If you
dropped by here last month, I hope you got to know author Antoinette Truglio
Martin during her WOW! Women on Writing Tour for her latest release, HUG
EVERYONE YOU KNOW.
Well here’s
a brief reminder of what the book is about and then the author joins us to
answer some of my questions about her book and writing.
During
2017's National Breast Cancer Awareness Month, She Writes Press published
Antoinette Truglio Martin’s touching memoir, Hug Everyone You Know:
A Year of Community, Courage, and Cancer. It is a 2017 USA Best Book Awards
Finalist in Non-Fiction: Narrative and a 2018 Next Generation Indie Book
Finalist: Non-Fiction Women's Issues.
In
2007, Antoinette believed her call back doctor appointment was routine, maybe a
scare, nothing worse. Her shock at receiving a Stage I breast cancer diagnosis
was instantly compounded by her own deep fears.
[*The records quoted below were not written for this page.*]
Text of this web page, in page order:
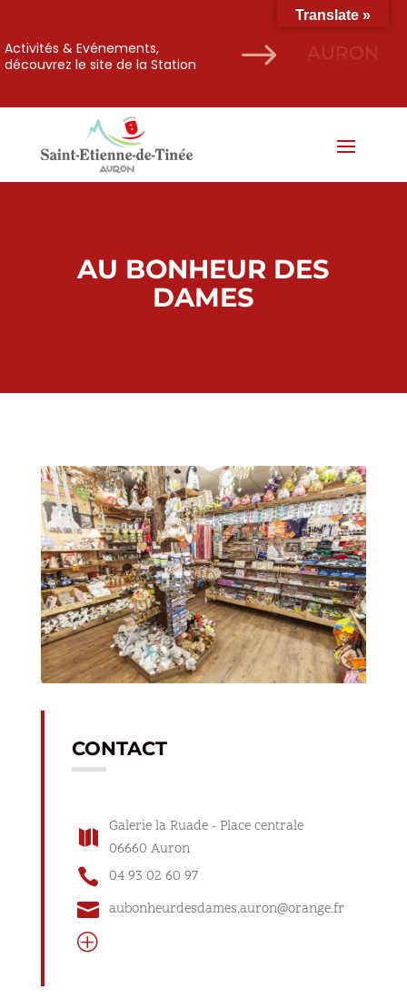
$
Activités & Evénements,
découvrez le site de la Station
AURON
AU BONHEUR DES
DAMES
CONTACT
 Galerie la Ruade - Place centrale
06660 Auron
 04 93 02 60 97
 aubonheurdesdames.auron@orange.fr
P
Translate »

As a self-described wimp—afraid
of needles and uncomfortable with sedation—how was she going to get through
this?
Antoinette
started her fight against cancer with words. She began by journaling and by
writing emails to Her Everyone—the large close-knit family and circle of
beloved friends wanting to offer their support, especially those who were
fighting breast cancer alongside her. The emails not only helped to keep Her
Everyone informed, they gave cancer less of a presence in Antoinette’s life,
since she wasn’t repeatedly updating people or saying the word “cancer” over
and over. The practice of writing calmed her and also gave her space to focus
on living: on the house that wasn’t selling, an exciting new job, daughters in
college, and summer beach plans. She signed every email with the reminder to
“hug everyone you know.”
Those
emails and journal entries are at the heart of this memoir, which gives the
book an immediacy and raw power.
Now join
me in welcoming Antoinette back to Thoughts. Welcome, Antoinette.
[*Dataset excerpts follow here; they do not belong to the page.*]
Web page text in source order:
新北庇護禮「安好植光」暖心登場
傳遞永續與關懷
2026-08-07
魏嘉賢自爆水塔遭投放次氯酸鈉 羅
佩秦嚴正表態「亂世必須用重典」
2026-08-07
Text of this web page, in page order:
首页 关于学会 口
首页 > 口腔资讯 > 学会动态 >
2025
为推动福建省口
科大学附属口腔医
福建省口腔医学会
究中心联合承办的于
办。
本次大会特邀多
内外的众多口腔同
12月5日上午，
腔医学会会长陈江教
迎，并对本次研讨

What compelled you to share your writings in a book?
Antoinette
I journaled through the first
year of Stage 1 breast cancer treatment in a shabby notebook. Cancer didn't
deserve a pretty journal. Because it was so difficult to talk about and repeat
what was going to happen and would have happened, I found that emailing my
family and friends to be so much easier. I did not have to articulate or hear
the cancer words. The writing also helped me see what was important and strive
to be part of the story rather than a sad sidebar.
I saved the journal and emails with the plan that I could
write a light, whimsical book about breast cancer. The problem was when I
started to compile and begin the process; I re-lived the fear all over again.
Cancer was not a whimsical journey. So I
put everything away, never wanting to face cancer again.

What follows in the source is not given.